The life path of this poet from an intellectual background encapsulates communism’s reign of terror in a single person. Despite being an excellent student, his father’s well-to-do middle class background meant that he was not admitted to any university, and consequently he trained to be a machinist. Additionally, in 1949, Gérecz became a member of the national pentathlon team, and was such a good marksman that he frequently defeated his teammate who would go on to be an Olympic and World Champion.
Despite excelling in sports, in his case this was oddly not enough to escape trumped-up charges against him, as opposed to other excellent athletes who were so important to the authorities that they were even occasionally released from prison to compete. Gérecz was falsely charged with conspiring against the one-party state, which at the time was considered a heinous crime, and the paranoid communist state frequently used this charge to liquidate its political enemies. For this reason, on December 8, 1950, he was arrested and sentenced to 15 years in prison. The situation was so serious that four of his fellow accused were sentenced to death, three of them later executed. Gérecz continued to write poetry during his time in prison, as well as to translate works of German, English and French poets. After 1953 the situation in the prison relaxed somewhat, and he was able to form a literary circle, with the participants able to read the poems they had written onto toilet paper to each other. A collection of these poems was later published in the West.

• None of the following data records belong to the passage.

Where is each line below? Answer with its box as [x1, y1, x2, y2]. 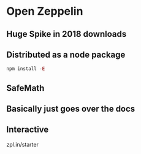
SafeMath [6, 83, 45, 93]
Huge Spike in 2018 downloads [6, 29, 127, 39]
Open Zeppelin [6, 4, 83, 18]
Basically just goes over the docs [6, 104, 135, 114]
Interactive [6, 125, 49, 135]
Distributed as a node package [6, 49, 126, 60]
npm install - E [6, 66, 45, 72]
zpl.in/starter [6, 141, 39, 148]
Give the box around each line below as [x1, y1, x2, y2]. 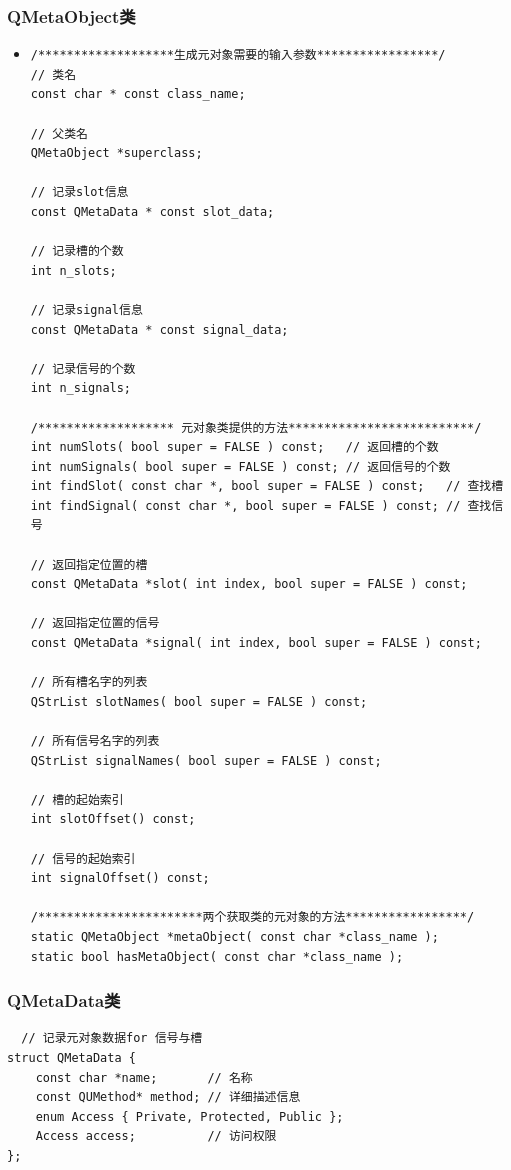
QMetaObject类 [7, 3, 136, 28]
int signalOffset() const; [30, 871, 210, 886]
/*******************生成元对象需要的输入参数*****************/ [30, 48, 446, 63]
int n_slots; [30, 263, 117, 278]
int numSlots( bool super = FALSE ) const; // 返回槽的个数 [30, 440, 439, 455]
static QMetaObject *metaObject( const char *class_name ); [30, 929, 439, 944]
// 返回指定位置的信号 [30, 616, 160, 631]
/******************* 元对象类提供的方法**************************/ [30, 420, 482, 435]
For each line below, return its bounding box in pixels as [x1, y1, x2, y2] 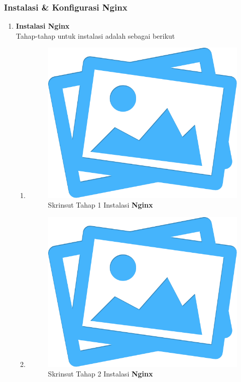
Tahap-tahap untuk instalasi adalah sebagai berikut [16, 30, 175, 41]
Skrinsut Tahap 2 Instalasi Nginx [48, 368, 153, 379]
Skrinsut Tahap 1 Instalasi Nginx [48, 200, 153, 210]
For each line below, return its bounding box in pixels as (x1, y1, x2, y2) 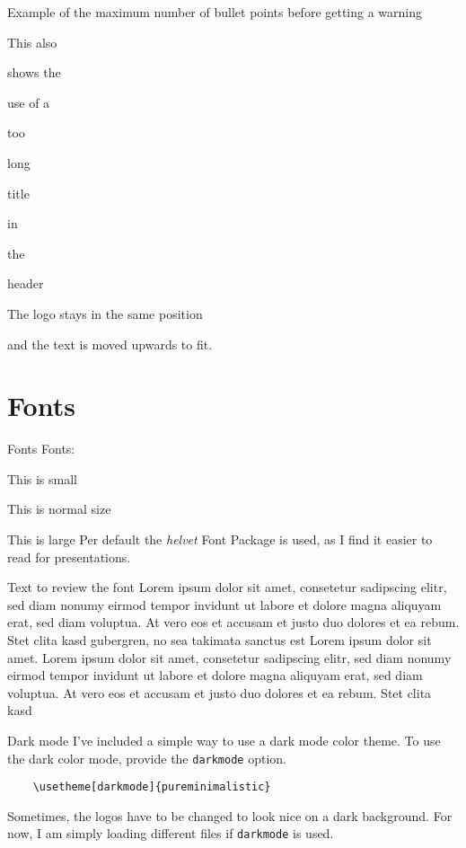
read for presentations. (7, 547, 131, 566)
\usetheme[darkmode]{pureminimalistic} (32, 781, 271, 794)
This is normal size (7, 499, 111, 518)
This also (7, 32, 57, 51)
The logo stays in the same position (7, 304, 203, 322)
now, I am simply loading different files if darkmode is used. (7, 824, 334, 843)
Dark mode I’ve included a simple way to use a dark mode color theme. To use (7, 730, 441, 749)
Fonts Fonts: (7, 439, 75, 458)
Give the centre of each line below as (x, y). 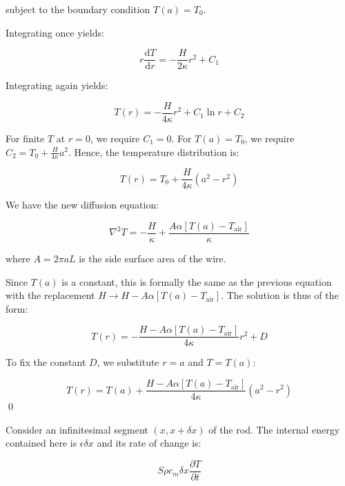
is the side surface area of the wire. (152, 259)
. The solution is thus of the (280, 295)
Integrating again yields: (57, 85)
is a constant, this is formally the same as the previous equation (197, 281)
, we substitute (128, 362)
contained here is (41, 443)
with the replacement (50, 295)
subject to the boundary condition (78, 9)
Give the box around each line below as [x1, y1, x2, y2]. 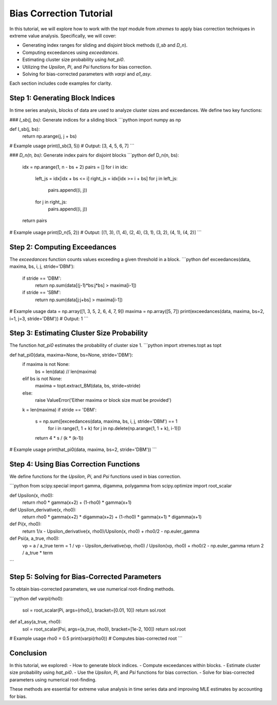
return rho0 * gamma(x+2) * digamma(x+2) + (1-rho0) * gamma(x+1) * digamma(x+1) [22, 514, 202, 520]
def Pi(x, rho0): [9, 521, 42, 527]
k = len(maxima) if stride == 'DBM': [22, 406, 97, 413]
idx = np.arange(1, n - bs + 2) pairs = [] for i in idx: [22, 164, 128, 170]
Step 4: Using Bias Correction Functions [9, 460, 141, 468]
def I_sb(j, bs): [9, 126, 40, 132]
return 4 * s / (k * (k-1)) [35, 435, 84, 441]
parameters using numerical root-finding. [9, 676, 97, 682]
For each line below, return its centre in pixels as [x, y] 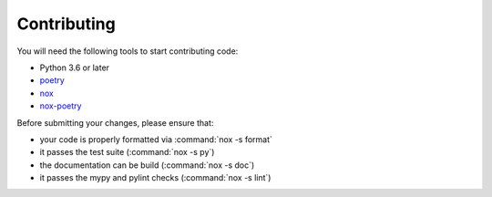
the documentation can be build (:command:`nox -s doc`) [147, 165]
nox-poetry [61, 106]
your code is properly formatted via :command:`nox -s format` [156, 139]
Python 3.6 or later [74, 67]
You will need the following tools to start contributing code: [128, 51]
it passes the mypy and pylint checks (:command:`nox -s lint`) [155, 178]
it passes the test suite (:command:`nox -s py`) [127, 152]
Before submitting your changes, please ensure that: [115, 122]
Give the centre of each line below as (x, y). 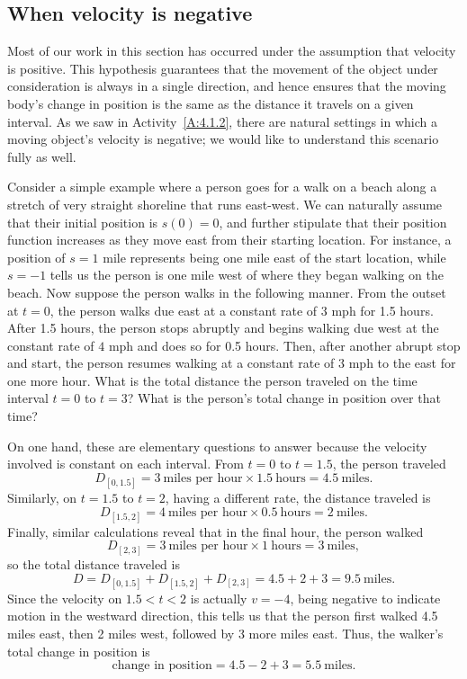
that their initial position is (83, 222)
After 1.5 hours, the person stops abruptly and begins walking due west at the (223, 328)
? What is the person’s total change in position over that (284, 398)
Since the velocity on (65, 598)
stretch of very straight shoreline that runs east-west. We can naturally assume (225, 204)
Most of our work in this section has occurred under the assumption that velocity (232, 51)
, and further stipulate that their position (333, 222)
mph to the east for (402, 363)
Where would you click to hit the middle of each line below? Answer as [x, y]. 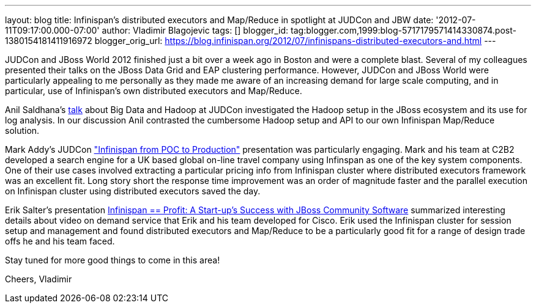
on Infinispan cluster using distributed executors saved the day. [133, 191]
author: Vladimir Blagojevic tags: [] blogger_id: [195, 30]
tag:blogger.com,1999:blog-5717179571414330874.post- [404, 30]
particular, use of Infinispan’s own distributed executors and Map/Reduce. [154, 91]
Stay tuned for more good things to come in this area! [113, 260]
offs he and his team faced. [60, 241]
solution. [22, 130]
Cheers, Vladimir [39, 279]
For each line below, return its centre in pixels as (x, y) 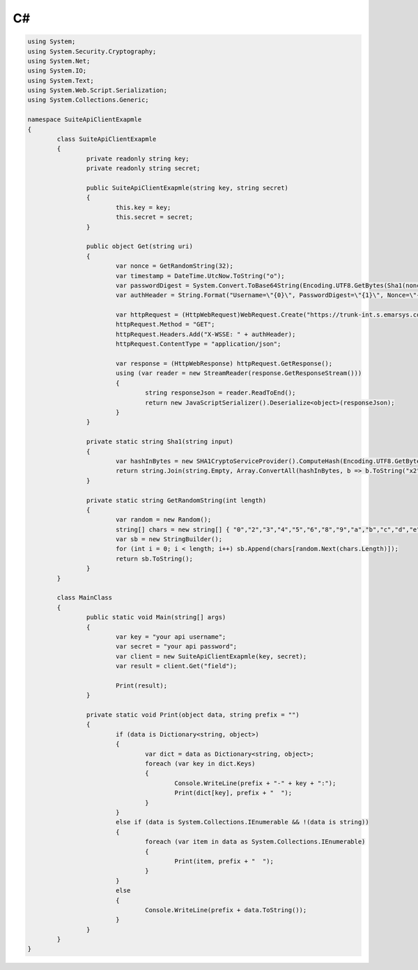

On July 18, 1954, Gérecz escaped prison by throwing himself into the flooded Danube, but three days later an informer betrayed him. He was captured and placed in isolation. The revolutionaries freed him from prison on October 30, 1956, and he joined the fight against the Soviets on November 4th. During the first few days he even managed to knock out two tanks. His third attempt ended in tragedy, however, when a round fired from a T-34 tank struck and killed him.
Gérecz’s memory was loyally preserved by the revolutionaries, and from 1957 Hungarian immigrants living in the West published his poems in the journal Nemzetőr. The poet’s works were published for the first time in Hungary in 1991. His poems handwritten in prison have been published several times since, and his memory is also preserved through the Attila Gérecz youth pentathlon competition.